REQUIRED ACTION: Every entry in the listing below has to be transcribed exactly.

EXTRACTED INFORMATION:
☆ ☆ ☆ ☆

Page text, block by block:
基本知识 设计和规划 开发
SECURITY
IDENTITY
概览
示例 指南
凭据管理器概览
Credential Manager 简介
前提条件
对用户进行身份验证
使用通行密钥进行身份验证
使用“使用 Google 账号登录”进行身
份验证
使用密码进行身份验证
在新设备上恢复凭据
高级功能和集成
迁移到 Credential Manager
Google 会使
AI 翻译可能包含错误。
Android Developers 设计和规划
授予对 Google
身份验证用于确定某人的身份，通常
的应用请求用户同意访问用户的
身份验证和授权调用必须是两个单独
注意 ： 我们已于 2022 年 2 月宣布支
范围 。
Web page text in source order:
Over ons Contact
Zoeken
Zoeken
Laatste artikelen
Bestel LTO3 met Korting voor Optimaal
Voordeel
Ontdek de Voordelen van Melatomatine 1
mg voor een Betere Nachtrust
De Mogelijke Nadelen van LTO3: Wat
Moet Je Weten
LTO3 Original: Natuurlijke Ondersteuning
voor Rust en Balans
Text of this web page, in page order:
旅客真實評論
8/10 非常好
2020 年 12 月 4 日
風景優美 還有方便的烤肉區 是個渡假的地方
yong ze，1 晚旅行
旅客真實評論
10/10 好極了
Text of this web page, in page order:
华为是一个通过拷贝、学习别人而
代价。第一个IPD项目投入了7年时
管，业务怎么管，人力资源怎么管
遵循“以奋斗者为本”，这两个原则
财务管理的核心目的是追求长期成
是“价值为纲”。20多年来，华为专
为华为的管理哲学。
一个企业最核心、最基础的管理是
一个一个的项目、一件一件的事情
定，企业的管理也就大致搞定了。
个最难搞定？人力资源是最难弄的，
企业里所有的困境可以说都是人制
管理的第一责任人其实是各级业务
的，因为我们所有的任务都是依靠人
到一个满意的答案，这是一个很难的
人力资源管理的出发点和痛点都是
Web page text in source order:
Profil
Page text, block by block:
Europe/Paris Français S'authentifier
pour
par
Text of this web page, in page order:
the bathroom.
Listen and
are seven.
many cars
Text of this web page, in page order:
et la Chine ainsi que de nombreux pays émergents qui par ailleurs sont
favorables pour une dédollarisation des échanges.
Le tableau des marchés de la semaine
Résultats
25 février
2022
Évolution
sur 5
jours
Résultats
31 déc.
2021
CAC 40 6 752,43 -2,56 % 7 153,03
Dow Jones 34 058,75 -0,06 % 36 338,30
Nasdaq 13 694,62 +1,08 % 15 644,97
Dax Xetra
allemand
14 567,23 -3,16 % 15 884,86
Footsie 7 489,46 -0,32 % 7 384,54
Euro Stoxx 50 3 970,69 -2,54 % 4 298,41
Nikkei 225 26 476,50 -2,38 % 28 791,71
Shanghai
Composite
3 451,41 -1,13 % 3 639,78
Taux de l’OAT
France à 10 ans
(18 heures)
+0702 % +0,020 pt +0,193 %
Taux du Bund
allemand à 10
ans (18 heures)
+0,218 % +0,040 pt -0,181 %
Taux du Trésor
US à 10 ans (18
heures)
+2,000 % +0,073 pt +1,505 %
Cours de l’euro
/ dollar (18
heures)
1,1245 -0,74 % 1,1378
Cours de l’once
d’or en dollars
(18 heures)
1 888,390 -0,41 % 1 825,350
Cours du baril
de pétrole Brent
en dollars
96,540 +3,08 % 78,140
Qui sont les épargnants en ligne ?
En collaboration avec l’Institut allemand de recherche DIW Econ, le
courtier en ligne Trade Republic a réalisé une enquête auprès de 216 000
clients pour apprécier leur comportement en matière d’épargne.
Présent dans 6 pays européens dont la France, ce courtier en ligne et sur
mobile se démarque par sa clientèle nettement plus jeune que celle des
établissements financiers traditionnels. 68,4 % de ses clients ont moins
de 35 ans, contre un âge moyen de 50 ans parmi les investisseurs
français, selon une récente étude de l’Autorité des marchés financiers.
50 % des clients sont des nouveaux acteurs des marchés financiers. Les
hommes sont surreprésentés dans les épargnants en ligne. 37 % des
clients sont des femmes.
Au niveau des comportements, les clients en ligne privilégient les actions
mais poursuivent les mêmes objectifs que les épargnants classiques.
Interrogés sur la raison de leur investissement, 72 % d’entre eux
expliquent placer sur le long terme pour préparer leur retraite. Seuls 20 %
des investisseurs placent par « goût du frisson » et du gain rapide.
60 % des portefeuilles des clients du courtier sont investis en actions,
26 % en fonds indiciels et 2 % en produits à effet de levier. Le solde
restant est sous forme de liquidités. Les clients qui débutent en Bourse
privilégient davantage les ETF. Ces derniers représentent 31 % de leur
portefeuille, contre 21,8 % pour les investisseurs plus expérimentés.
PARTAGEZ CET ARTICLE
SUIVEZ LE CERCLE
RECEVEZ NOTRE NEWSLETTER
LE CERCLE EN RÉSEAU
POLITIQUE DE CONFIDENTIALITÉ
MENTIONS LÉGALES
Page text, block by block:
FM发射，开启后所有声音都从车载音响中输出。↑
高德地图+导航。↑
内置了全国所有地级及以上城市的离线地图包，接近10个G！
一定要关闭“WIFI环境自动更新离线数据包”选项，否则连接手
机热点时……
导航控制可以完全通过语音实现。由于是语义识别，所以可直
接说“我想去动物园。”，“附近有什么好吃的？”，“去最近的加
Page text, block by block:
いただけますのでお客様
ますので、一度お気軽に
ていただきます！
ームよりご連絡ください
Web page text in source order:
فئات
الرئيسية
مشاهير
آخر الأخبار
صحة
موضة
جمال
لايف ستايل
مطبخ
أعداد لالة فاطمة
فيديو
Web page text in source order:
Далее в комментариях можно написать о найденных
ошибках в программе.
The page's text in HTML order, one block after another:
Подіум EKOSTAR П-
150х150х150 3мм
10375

☆ ☆ ☆ ☆

EXPECTED ANSWER:
Page text, block by block:
基本知识 设计和规划 开发
SECURITY
IDENTITY
概览
示例 指南
凭据管理器概览
Credential Manager 简介
前提条件
对用户进行身份验证
使用通行密钥进行身份验证
使用“使用 Google 账号登录”进行身
份验证
使用密码进行身份验证
在新设备上恢复凭据
高级功能和集成
迁移到 Credential Manager
Google 会使
AI 翻译可能包含错误。
Android Developers 设计和规划
授予对 Google
身份验证用于确定某人的身份，通常
的应用请求用户同意访问用户的
身份验证和授权调用必须是两个单独
注意 ： 我们已于 2022 年 2 月宣布支
范围 。
Web page text in source order:
Over ons Contact
Zoeken
Zoeken
Laatste artikelen
Bestel LTO3 met Korting voor Optimaal
Voordeel
Ontdek de Voordelen van Melatomatine 1
mg voor een Betere Nachtrust
De Mogelijke Nadelen van LTO3: Wat
Moet Je Weten
LTO3 Original: Natuurlijke Ondersteuning
voor Rust en Balans
Text of this web page, in page order:
旅客真實評論
8/10 非常好
2020 年 12 月 4 日
風景優美 還有方便的烤肉區 是個渡假的地方
yong ze，1 晚旅行
旅客真實評論
10/10 好極了
Text of this web page, in page order:
华为是一个通过拷贝、学习别人而
代价。第一个IPD项目投入了7年时
管，业务怎么管，人力资源怎么管
遵循“以奋斗者为本”，这两个原则
财务管理的核心目的是追求长期成
是“价值为纲”。20多年来，华为专
为华为的管理哲学。
一个企业最核心、最基础的管理是
一个一个的项目、一件一件的事情
定，企业的管理也就大致搞定了。
个最难搞定？人力资源是最难弄的，
企业里所有的困境可以说都是人制
管理的第一责任人其实是各级业务
的，因为我们所有的任务都是依靠人
到一个满意的答案，这是一个很难的
人力资源管理的出发点和痛点都是
Web page text in source order:
Profil
Page text, block by block:
Europe/Paris Français S'authentifier
pour
par
Text of this web page, in page order:
the bathroom.
Listen and
are seven.
many cars
Text of this web page, in page order:
et la Chine ainsi que de nombreux pays émergents qui par ailleurs sont
favorables pour une dédollarisation des échanges.
Le tableau des marchés de la semaine
Résultats
25 février
2022
Évolution
sur 5
jours
Résultats
31 déc.
2021
CAC 40 6 752,43 -2,56 % 7 153,03
Dow Jones 34 058,75 -0,06 % 36 338,30
Nasdaq 13 694,62 +1,08 % 15 644,97
Dax Xetra
allemand
14 567,23 -3,16 % 15 884,86
Footsie 7 489,46 -0,32 % 7 384,54
Euro Stoxx 50 3 970,69 -2,54 % 4 298,41
Nikkei 225 26 476,50 -2,38 % 28 791,71
Shanghai
Composite
3 451,41 -1,13 % 3 639,78
Taux de l’OAT
France à 10 ans
(18 heures)
+0702 % +0,020 pt +0,193 %
Taux du Bund
allemand à 10
ans (18 heures)
+0,218 % +0,040 pt -0,181 %
Taux du Trésor
US à 10 ans (18
heures)
+2,000 % +0,073 pt +1,505 %
Cours de l’euro
/ dollar (18
heures)
1,1245 -0,74 % 1,1378
Cours de l’once
d’or en dollars
(18 heures)
1 888,390 -0,41 % 1 825,350
Cours du baril
de pétrole Brent
en dollars
96,540 +3,08 % 78,140
Qui sont les épargnants en ligne ?
En collaboration avec l’Institut allemand de recherche DIW Econ, le
courtier en ligne Trade Republic a réalisé une enquête auprès de 216 000
clients pour apprécier leur comportement en matière d’épargne.
Présent dans 6 pays européens dont la France, ce courtier en ligne et sur
mobile se démarque par sa clientèle nettement plus jeune que celle des
établissements financiers traditionnels. 68,4 % de ses clients ont moins
de 35 ans, contre un âge moyen de 50 ans parmi les investisseurs
français, selon une récente étude de l’Autorité des marchés financiers.
50 % des clients sont des nouveaux acteurs des marchés financiers. Les
hommes sont surreprésentés dans les épargnants en ligne. 37 % des
clients sont des femmes.
Au niveau des comportements, les clients en ligne privilégient les actions
mais poursuivent les mêmes objectifs que les épargnants classiques.
Interrogés sur la raison de leur investissement, 72 % d’entre eux
expliquent placer sur le long terme pour préparer leur retraite. Seuls 20 %
des investisseurs placent par « goût du frisson » et du gain rapide.
60 % des portefeuilles des clients du courtier sont investis en actions,
26 % en fonds indiciels et 2 % en produits à effet de levier. Le solde
restant est sous forme de liquidités. Les clients qui débutent en Bourse
privilégient davantage les ETF. Ces derniers représentent 31 % de leur
portefeuille, contre 21,8 % pour les investisseurs plus expérimentés.
PARTAGEZ CET ARTICLE
SUIVEZ LE CERCLE
RECEVEZ NOTRE NEWSLETTER
LE CERCLE EN RÉSEAU
POLITIQUE DE CONFIDENTIALITÉ
MENTIONS LÉGALES
Page text, block by block:
FM发射，开启后所有声音都从车载音响中输出。↑
高德地图+导航。↑
内置了全国所有地级及以上城市的离线地图包，接近10个G！
一定要关闭“WIFI环境自动更新离线数据包”选项，否则连接手
机热点时……
导航控制可以完全通过语音实现。由于是语义识别，所以可直
接说“我想去动物园。”，“附近有什么好吃的？”，“去最近的加
Page text, block by block:
いただけますのでお客様
ますので、一度お気軽に
ていただきます！
ームよりご連絡ください
Web page text in source order:
فئات
الرئيسية
مشاهير
آخر الأخبار
صحة
موضة
جمال
لايف ستايل
مطبخ
أعداد لالة فاطمة
فيديو
Web page text in source order:
Далее в комментариях можно написать о найденных
ошибках в программе.
The page's text in HTML order, one block after another:
Подіум EKOSTAR П-
150х150х150 3мм
10375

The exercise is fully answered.